Noeviction: returns an error when the memory limit is reached and the client tries to execute commands that allow more memory to be used (most write instructions, but DEL and a few exceptions)
Allkeys-lru: try to recycle the least used key (LRU) so that the newly added data has room to store.
Volatile-lru: try to recycle the least used keys (LRU), but only those keys in expired collections, so that newly added data has room to store.
Allkeys-random: reclaim random keys to make room for newly added data.
Volatile-random: reclaiming random keys gives room for newly added data, but only for keys in expired collections.
Volatile-ttl: reclaim keys in expired collections, and give priority to keys with a short time to live (TTL) so that newly added data can be stored.
If there are no keys to meet the prerequisites for recycling, the strategies volatile-lru, volatile-random, and volatile-ttl are almost the same as noeviction.
In fact, the Lru algorithm is also implemented in the familiar LinkedHashMap, as follows:
When the capacity exceeds 100, start implementing the LRU policy: evict the least recently unused TimeoutInfoHolder objects.
You will be asked to write the LUR algorithm in the real interview, but don't do the original one. There are so many TM that you can't finish it. Either against the above one or the following one, it's easy to find a data structure to implement the Java version of LRU. Just know what principle it is.
Memcache
Note that Memcache will be referred to as MC for short.
Let's first take a look at the features of MC:
MC uses multi-thread asynchronous IO when processing requests, which can make reasonable use of the advantages of CPU multi-core, and the performance is very excellent.
MC is simple and uses memory to store data.
I will not elaborate on the memory structure and calcification of MC. You can check the official website to learn about it.
MC can set the expiration period for cached data, and the expired data will be cleared.
The failure strategy adopts delayed failure, which is to check whether the failure occurs when the data is used again.

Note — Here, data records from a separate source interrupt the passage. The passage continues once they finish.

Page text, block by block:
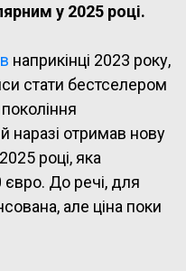
у 2025 році.
наприкінці 2023 року,
стати бестселером
наразі отримав нову
році, яка
До речі, для
але ціна поки
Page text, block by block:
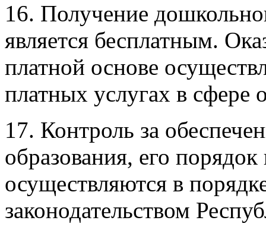
16. Получение
является бесплатным.
платной основе
платных услугах в сфере
17. Контроль за
образования, его
осуществляются в
законодательством
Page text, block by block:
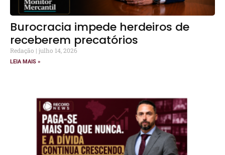
Burocracia impede herdeiros de
receberem precatórios
Redação julho 14, 2026
LEIA MAIS »
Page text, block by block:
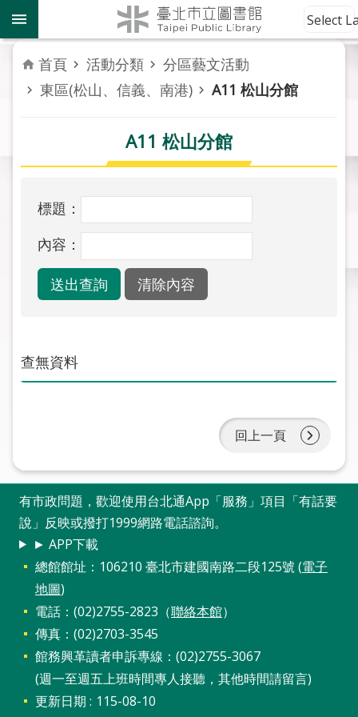
跳到主要內容區塊
到
館
資
訊
務
活
報
導
圖
常
見
問
答
加
入
市
圖
網
Select
首頁 活動分類
分區藝文活動
東區(松山、信義、南港)
A11 松山分館
A11 松山分館
標題：
內容：
查無資料
回上一頁
有市政問題，歡迎使用台北通App「服務」項目「有話要
說」反映或撥打1999網路電話諮詢。
► APP下載
總館館址：106210 臺北市建國南路二段125號 (電子
地圖)
電話：(02)2755-2823（聯絡本館）
傳真：(02)2703-3545
館務興革讀者申訴專線：(02)2755-3067
(週一至週五上班時間專人接聽，其他時間請留言)
更新日期
115-08-10
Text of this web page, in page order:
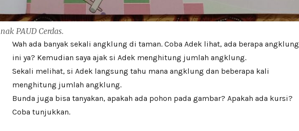
PAUD Cerdas.
Wah ada banyak sekali angklung di taman. Coba Adek lihat, ada berapa angklung
ini ya? Kemudian saya ajak si Adek menghitung jumlah angklung.
Sekali melihat, si Adek langsung tahu mana angklung dan beberapa kali
menghitung jumlah angklung.
Bunda juga bisa tanyakan, apakah ada pohon pada gambar? Apakah ada kursi?
Coba tunjukkan.
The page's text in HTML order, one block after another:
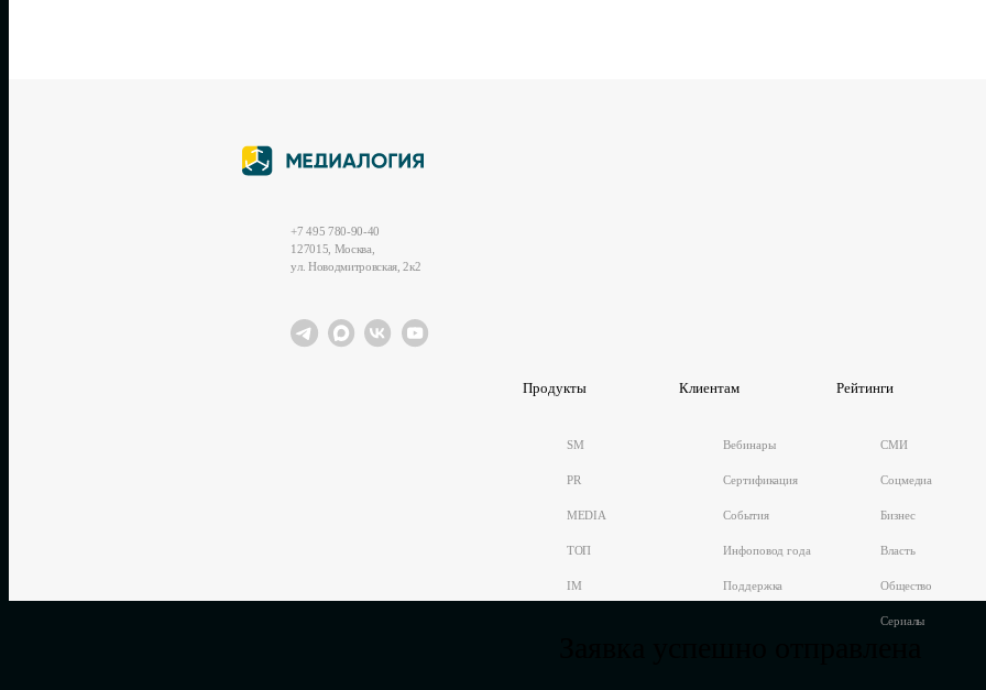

When the capacity is full, the data in the cache will be deleted. In addition to cleaning up the expired key, the data will also be deleted according to the LRU policy.
In addition, there are some restrictions on using MC, which are fatal in the current Internet scenario and become an important reason for people to choose Redis and MongoDB:
Key cannot exceed 250byte
Value cannot exceed 1m bytes
The maximum failure time of key is 30 days.
Only Kmurv structure is supported, and no persistence and master-slave synchronization functions are provided.
Redis
First of all, let's briefly talk about the characteristics of Redis, which is convenient to compare with MC.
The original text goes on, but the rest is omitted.